AIM OF THE EXERCISE:
Only a number is wanted here. Tally the lines of the data that contain "also".

** Opening THE DATA block **

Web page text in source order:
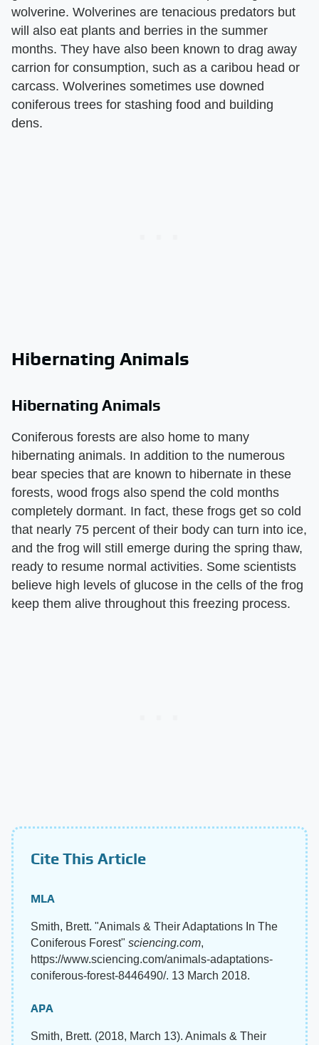
wolverine. Wolverines are tenacious predators but
will also eat plants and berries in the summer
months. They have also been known to drag away
carrion for consumption, such as a caribou head or
carcass. Wolverines sometimes use downed
coniferous trees for stashing food and building
dens.
Hibernating Animals
Hibernating Animals
Coniferous forests are also home to many
hibernating animals. In addition to the numerous
bear species that are known to hibernate in these
forests, wood frogs also spend the cold months
completely dormant. In fact, these frogs get so cold
that nearly 75 percent of their body can turn into ice,
and the frog will still emerge during the spring thaw,
ready to resume normal activities. Some scientists
believe high levels of glucose in the cells of the frog
keep them alive throughout this freezing process.
Cite This Article
MLA
Smith, Brett. "Animals & Their Adaptations In The
Coniferous Forest" sciencing.com,
https://www.sciencing.com/animals-adaptations-
coniferous-forest-8446490/. 13 March 2018.
APA
Smith, Brett. (2018, March 13). Animals & Their

** Closing THE DATA block **

THE COMPLETED TASK:
4